=== REQUIRED WORK ===
Copy exactly the lines that run from the top of the listing to the line containing "Rather than match", both ends included, and omit the pictures.

-.-.-

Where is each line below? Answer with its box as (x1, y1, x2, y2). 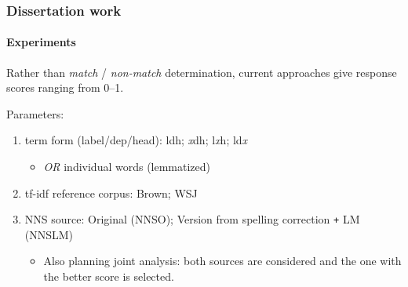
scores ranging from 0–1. (6, 79, 124, 96)
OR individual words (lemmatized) (43, 158, 211, 175)
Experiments (6, 34, 76, 50)
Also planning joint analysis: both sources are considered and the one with (43, 252, 402, 269)
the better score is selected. (43, 268, 174, 285)
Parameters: (6, 105, 64, 122)
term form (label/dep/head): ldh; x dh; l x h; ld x (24, 132, 248, 148)
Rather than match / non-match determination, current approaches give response (6, 64, 397, 80)
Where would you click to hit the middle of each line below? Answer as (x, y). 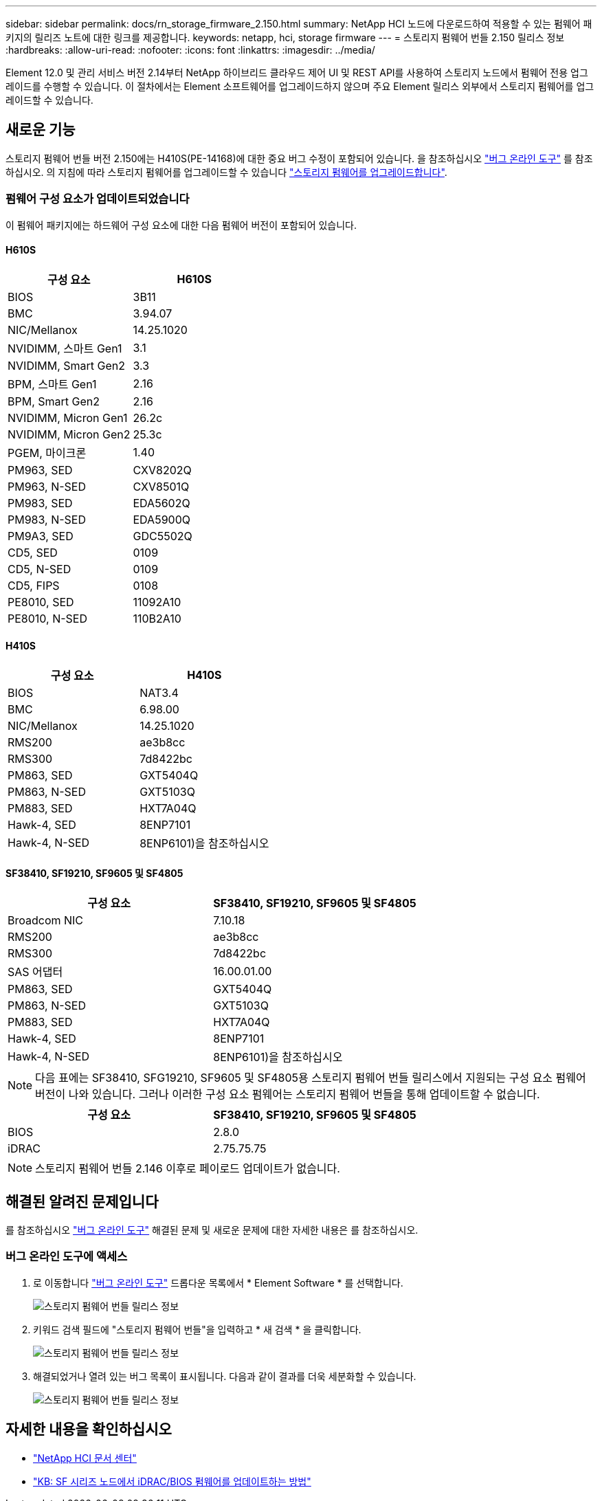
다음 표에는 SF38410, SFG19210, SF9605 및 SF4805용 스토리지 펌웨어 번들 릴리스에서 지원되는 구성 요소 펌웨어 (311, 1078)
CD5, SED (33, 552)
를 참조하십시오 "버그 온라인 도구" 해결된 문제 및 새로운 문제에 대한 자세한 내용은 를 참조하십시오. (212, 1230)
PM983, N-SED (47, 519)
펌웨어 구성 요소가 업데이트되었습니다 (98, 199)
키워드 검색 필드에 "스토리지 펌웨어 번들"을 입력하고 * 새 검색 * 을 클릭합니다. (197, 1329)
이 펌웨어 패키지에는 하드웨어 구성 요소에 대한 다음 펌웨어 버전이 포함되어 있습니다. (181, 225)
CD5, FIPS (34, 585)
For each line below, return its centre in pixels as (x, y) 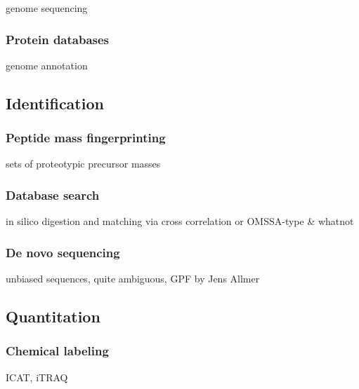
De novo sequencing (63, 252)
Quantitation (53, 316)
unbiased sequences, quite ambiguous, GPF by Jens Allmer (133, 279)
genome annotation (47, 65)
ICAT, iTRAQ (37, 377)
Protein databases (58, 39)
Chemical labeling (57, 351)
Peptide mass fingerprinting (86, 138)
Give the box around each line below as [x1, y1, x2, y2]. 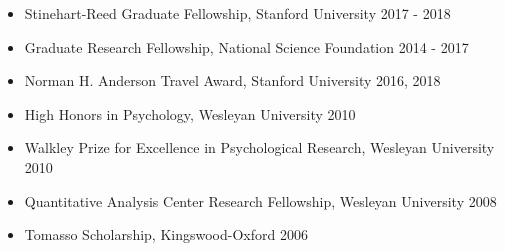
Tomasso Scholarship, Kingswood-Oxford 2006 [24, 224, 308, 245]
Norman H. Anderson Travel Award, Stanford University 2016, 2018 [24, 70, 441, 91]
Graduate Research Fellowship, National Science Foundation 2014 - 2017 [24, 36, 469, 57]
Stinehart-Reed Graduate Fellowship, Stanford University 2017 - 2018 [24, 3, 451, 23]
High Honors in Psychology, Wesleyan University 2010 [24, 103, 356, 124]
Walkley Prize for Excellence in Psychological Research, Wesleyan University [24, 137, 495, 158]
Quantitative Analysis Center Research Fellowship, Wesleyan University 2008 [24, 190, 497, 211]
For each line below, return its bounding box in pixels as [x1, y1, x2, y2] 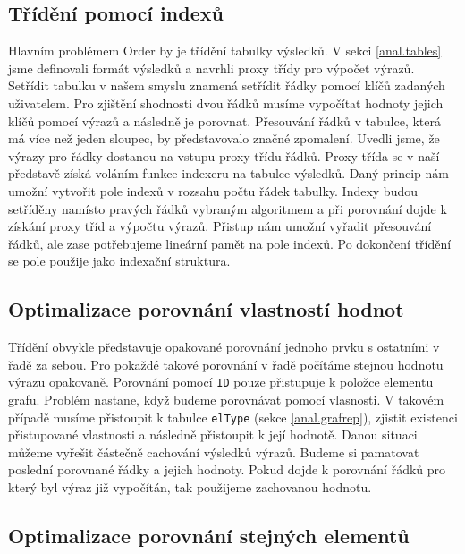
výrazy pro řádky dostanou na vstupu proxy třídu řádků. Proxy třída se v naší [8, 146, 440, 165]
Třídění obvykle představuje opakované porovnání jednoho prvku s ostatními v [8, 337, 440, 356]
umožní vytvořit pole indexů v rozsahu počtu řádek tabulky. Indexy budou [8, 181, 418, 200]
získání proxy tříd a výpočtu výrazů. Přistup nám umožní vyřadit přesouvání [8, 217, 432, 235]
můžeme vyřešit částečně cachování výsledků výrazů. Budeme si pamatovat [8, 442, 419, 461]
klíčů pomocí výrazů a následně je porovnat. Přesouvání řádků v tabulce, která [8, 111, 441, 130]
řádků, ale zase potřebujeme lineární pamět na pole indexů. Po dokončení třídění [8, 234, 452, 252]
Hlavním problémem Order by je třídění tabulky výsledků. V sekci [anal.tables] [8, 41, 442, 60]
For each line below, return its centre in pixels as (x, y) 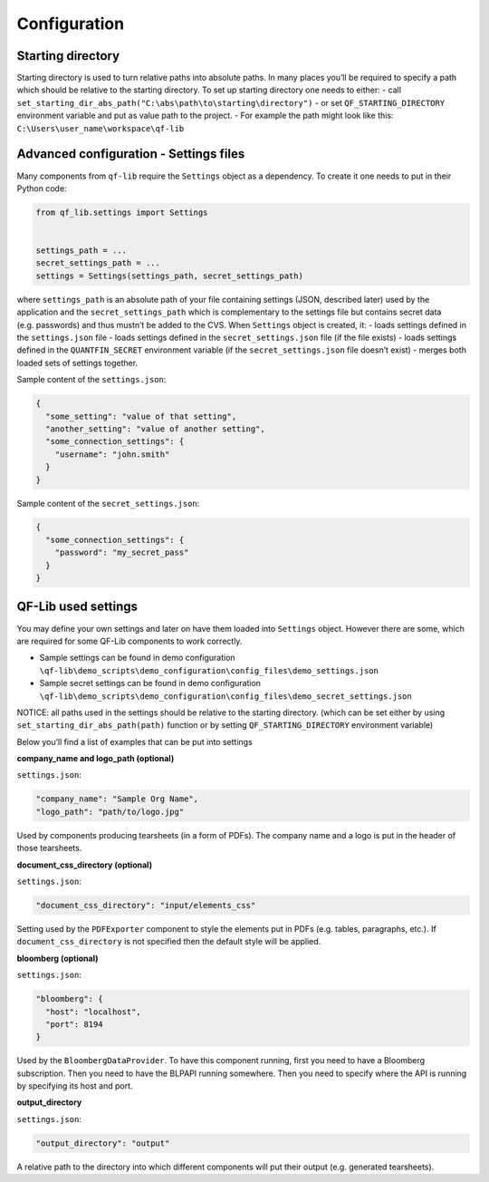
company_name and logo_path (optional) (96, 759)
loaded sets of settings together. (77, 363)
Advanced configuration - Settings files (131, 154)
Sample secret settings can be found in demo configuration (150, 683)
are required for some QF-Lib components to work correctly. (129, 641)
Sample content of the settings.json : (91, 380)
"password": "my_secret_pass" (122, 552)
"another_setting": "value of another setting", (156, 429)
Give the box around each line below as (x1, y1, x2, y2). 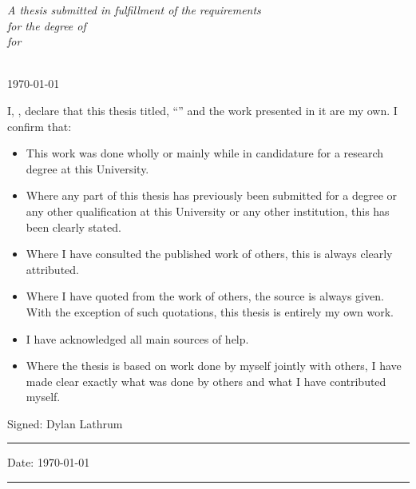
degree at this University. (26, 160, 149, 177)
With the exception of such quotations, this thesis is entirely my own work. (26, 303, 394, 320)
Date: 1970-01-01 (7, 454, 90, 471)
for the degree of (7, 17, 86, 34)
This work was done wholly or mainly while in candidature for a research (26, 145, 384, 161)
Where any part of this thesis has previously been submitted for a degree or (26, 187, 398, 204)
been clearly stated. (26, 218, 121, 235)
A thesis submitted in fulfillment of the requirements (7, 2, 261, 18)
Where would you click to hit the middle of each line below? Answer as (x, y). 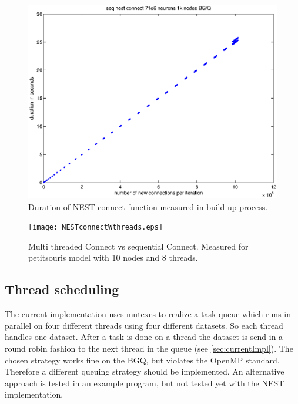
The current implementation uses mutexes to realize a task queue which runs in (148, 314)
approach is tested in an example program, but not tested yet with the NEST (145, 383)
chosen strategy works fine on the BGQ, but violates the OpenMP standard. (142, 360)
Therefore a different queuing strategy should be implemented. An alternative (145, 371)
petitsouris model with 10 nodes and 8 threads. (113, 257)
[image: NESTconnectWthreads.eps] (96, 228)
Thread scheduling (62, 289)
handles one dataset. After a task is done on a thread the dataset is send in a (144, 337)
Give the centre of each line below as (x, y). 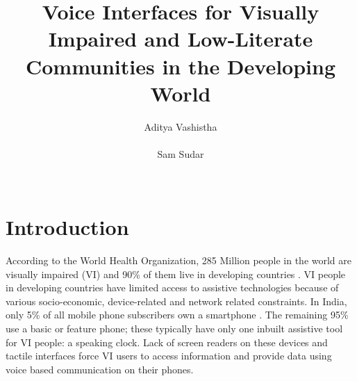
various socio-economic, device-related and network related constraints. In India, (176, 301)
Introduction (67, 227)
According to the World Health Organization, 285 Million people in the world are (179, 260)
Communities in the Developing (181, 66)
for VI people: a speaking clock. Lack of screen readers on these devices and (167, 342)
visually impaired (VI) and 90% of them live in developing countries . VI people (176, 274)
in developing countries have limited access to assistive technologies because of (172, 287)
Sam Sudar (181, 153)
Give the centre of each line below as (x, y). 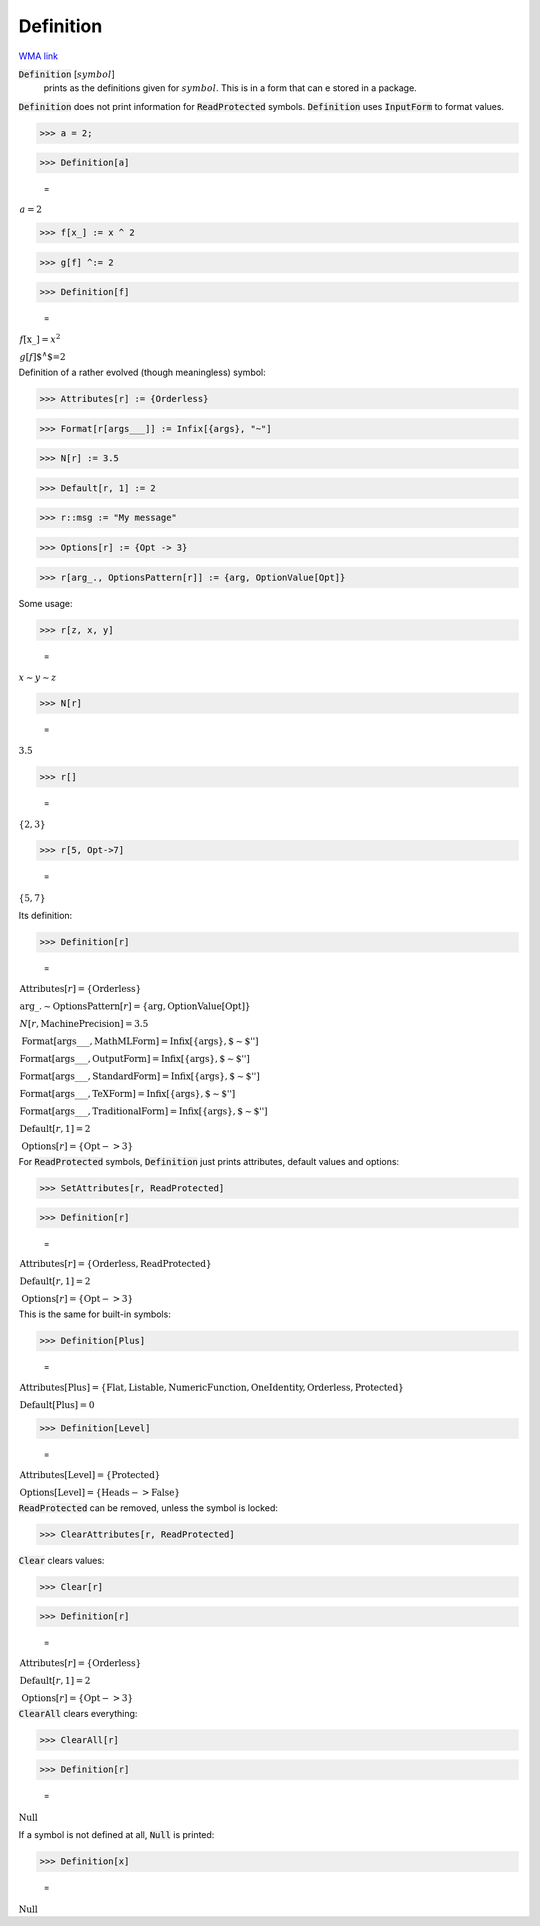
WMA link (38, 56)
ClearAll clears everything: (78, 1713)
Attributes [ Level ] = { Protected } (90, 1474)
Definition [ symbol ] (66, 74)
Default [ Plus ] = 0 (57, 1404)
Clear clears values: (61, 1560)
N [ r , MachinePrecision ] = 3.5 (84, 1023)
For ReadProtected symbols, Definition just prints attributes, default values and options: (209, 1161)
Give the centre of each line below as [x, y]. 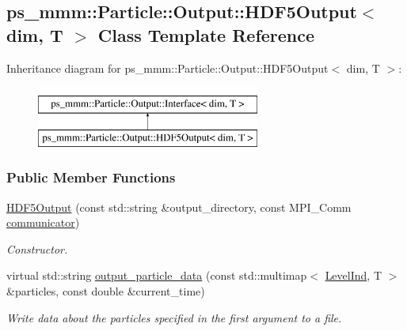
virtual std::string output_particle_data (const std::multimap [157, 275]
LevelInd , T [353, 275]
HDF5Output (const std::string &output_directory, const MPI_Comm [179, 207]
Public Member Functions [91, 177]
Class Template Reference [206, 34]
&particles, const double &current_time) [106, 290]
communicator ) [43, 222]
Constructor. [37, 248]
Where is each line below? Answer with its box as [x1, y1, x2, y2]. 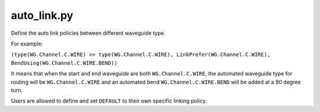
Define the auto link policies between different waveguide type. [11, 29, 166, 37]
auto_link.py [11, 9, 73, 22]
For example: [11, 40, 43, 47]
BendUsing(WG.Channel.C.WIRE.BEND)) [11, 60, 118, 66]
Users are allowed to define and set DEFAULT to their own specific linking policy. [11, 97, 207, 104]
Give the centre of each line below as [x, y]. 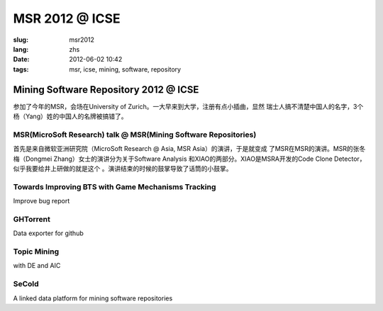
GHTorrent [32, 219]
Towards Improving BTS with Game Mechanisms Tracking [115, 186]
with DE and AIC [37, 266]
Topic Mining [36, 251]
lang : [21, 49]
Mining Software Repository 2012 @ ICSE [106, 90]
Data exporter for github [49, 233]
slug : [21, 40]
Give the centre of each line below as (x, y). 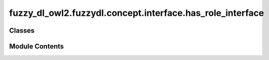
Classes (22, 30)
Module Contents (36, 46)
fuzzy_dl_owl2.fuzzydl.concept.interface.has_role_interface (137, 13)
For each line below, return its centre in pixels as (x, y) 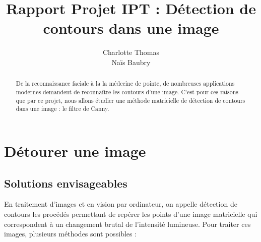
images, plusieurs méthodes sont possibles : (71, 234)
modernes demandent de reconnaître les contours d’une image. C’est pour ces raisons (127, 92)
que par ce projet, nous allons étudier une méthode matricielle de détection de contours (130, 100)
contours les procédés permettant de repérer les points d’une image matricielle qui (131, 214)
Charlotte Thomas (131, 52)
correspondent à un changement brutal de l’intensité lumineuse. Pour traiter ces (127, 224)
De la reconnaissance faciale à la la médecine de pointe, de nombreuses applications (125, 83)
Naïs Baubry (131, 62)
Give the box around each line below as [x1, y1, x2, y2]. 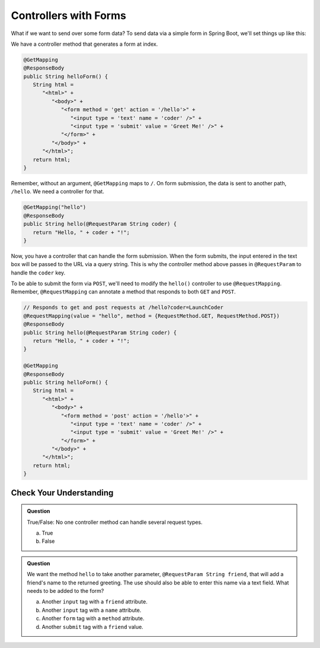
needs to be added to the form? [27, 587, 104, 594]
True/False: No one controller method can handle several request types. [27, 519, 203, 526]
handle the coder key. [11, 269, 66, 276]
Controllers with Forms [11, 9, 127, 22]
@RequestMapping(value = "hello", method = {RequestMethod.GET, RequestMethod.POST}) [23, 312, 280, 319]
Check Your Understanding [11, 488, 114, 498]
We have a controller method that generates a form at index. [11, 40, 158, 48]
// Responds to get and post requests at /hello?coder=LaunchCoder [23, 304, 224, 311]
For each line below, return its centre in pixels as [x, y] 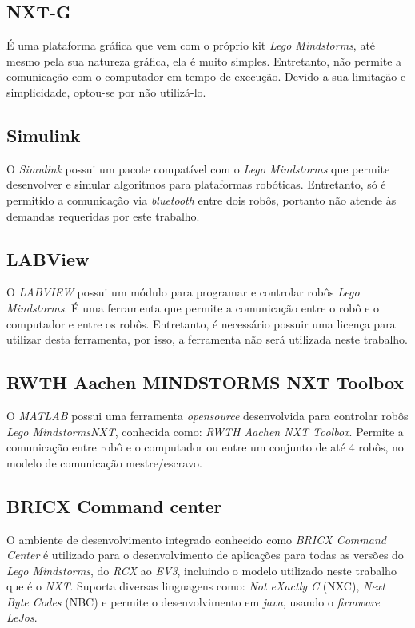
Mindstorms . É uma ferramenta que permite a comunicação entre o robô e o [193, 307]
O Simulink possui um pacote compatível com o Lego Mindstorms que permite [198, 168]
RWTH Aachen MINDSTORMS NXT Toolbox [206, 382]
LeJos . [22, 617]
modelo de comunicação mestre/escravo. [104, 462]
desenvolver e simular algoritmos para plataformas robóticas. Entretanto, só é [196, 184]
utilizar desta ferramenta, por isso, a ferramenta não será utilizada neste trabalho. [207, 339]
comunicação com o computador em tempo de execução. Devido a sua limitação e [206, 76]

-.-.-

=== EXPECTED ANSWER ===
Where is each line below? Answer with its box as (x1, y1, x2, y2). 
scores ranging from 0–1. (6, 79, 124, 96)
OR individual words (lemmatized) (43, 158, 211, 175)
Experiments (6, 34, 76, 50)
Also planning joint analysis: both sources are considered and the one with (43, 252, 402, 269)
the better score is selected. (43, 268, 174, 285)
Parameters: (6, 105, 64, 122)
term form (label/dep/head): ldh; x dh; l x h; ld x (24, 132, 248, 148)
Rather than match / non-match determination, current approaches give response (6, 64, 397, 80)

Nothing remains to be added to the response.